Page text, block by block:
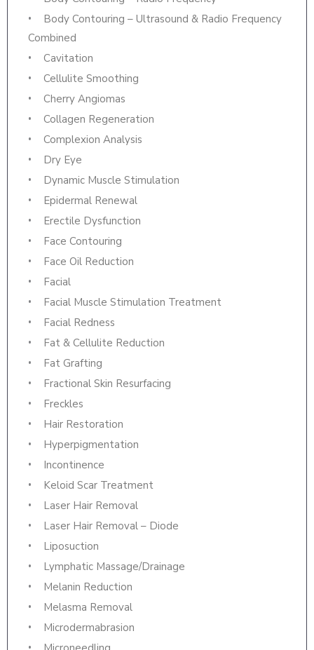
Body Contouring – Ultrasound & Radio Frequency
Combined
Cavitation
Cellulite Smoothing
Cherry Angiomas
Collagen Regeneration
Complexion Analysis
Dry Eye
Dynamic Muscle Stimulation
Epidermal Renewal
Erectile Dysfunction
Face Contouring
Face Oil Reduction
Facial
Facial Muscle Stimulation Treatment
Facial Redness
Fat & Cellulite Reduction
Fat Grafting
Fractional Skin Resurfacing
Freckles
Hair Restoration
Hyperpigmentation
Incontinence
Keloid Scar Treatment
Laser Hair Removal
Laser Hair Removal – Diode
Liposuction
Lymphatic Massage/Drainage
Melanin Reduction
Melasma Removal
Microdermabrasion
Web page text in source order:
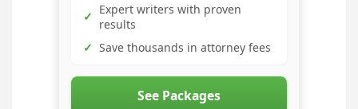
✓ Expert writers with proven
results
✓ Save thousands in attorney fees
See Packages
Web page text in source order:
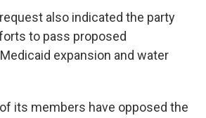
also indicated the party
to pass proposed
expansion and water
of its members have opposed the
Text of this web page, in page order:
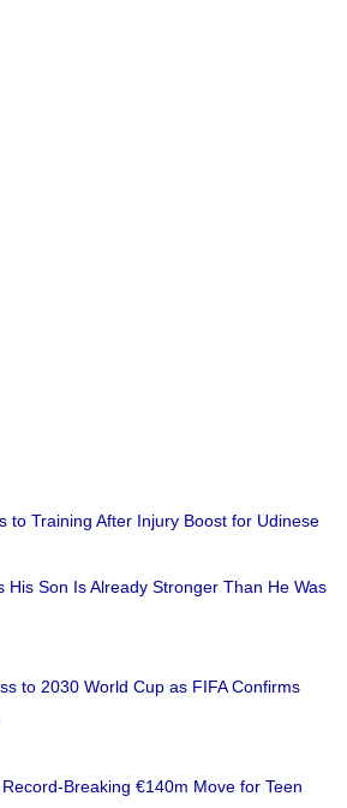
to Training After Injury Boost for Udinese
His Son Is Already Stronger Than He Was
to 2030 World Cup as FIFA Confirms
Breaking €140m Move for Teen
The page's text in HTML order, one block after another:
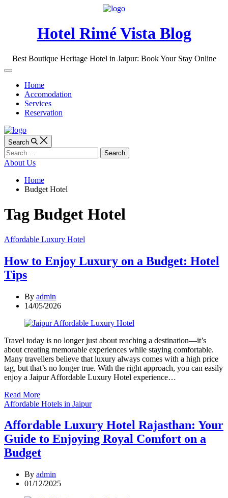
Hotel Rimé Vista Blog
Best Boutique Heritage Hotel in Jaipur: Book Your Stay Online
Off
CanvasHome
Accomodation
Services
Reservation
Search
Search
for:
About Us
Home
Budget Hotel
Tag Budget Hotel
Categories
Affordable Luxury Hotel
How to Enjoy Luxury on a Budget: Hotel
Tips
By admin
14/05/2026
Travel today is no longer just about reaching a destination—it’s
about creating memorable experiences while staying comfortable.
Many travellers believe that luxury always comes with a high price
tag, but that’s no longer true. With the right approach, you can easily
enjoy a Jaipur Affordable Luxury Hotel experience…
Read More
Categories
Affordable Hotels in Jaipur
Affordable Luxury Hotel Rajasthan: Your
Guide to Enjoying Royal Comfort on a
Budget
By admin
01/12/2025
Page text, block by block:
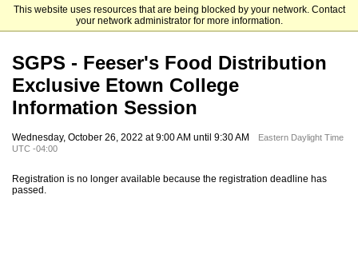
This website uses resources that are being blocked by your network. Contact
your network administrator for more information.
Elizabethtown College
SGPS - Feeser's Food Distribution
Exclusive Etown College
Information Session
Wednesday, October 26, 2022 at 9:00 AM until 9:30 AM
Eastern Daylight Time
UTC -04:00
Registration is no longer available because the registration deadline has
passed.
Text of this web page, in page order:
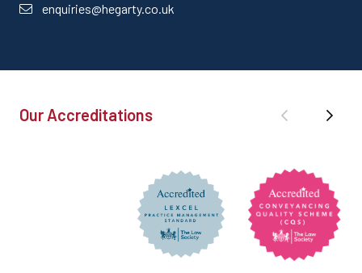
enquiries@hegarty.co.uk
Our Accreditations
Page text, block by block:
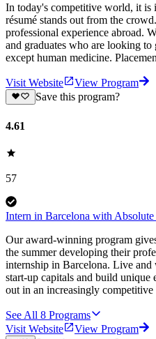
In today's competitive world, it is
résumé stands out from the
professional experience abroad.
and graduates who are looking
except human medicine.
Visit Website
View Program
Save this program?
4.61
57
Intern in Barcelona with
Our award-winning program
the summer developing their
internship in Barcelona. Live
start-up capitals and build
out in an increasingly competitive
See All 8 Programs
Visit Website
View Program

_Work instruction:_ Please copy out each line of the material that holds the string "Save".

_Answer to this exercise:_
✓ Save thousands in attorney fees
Save this program?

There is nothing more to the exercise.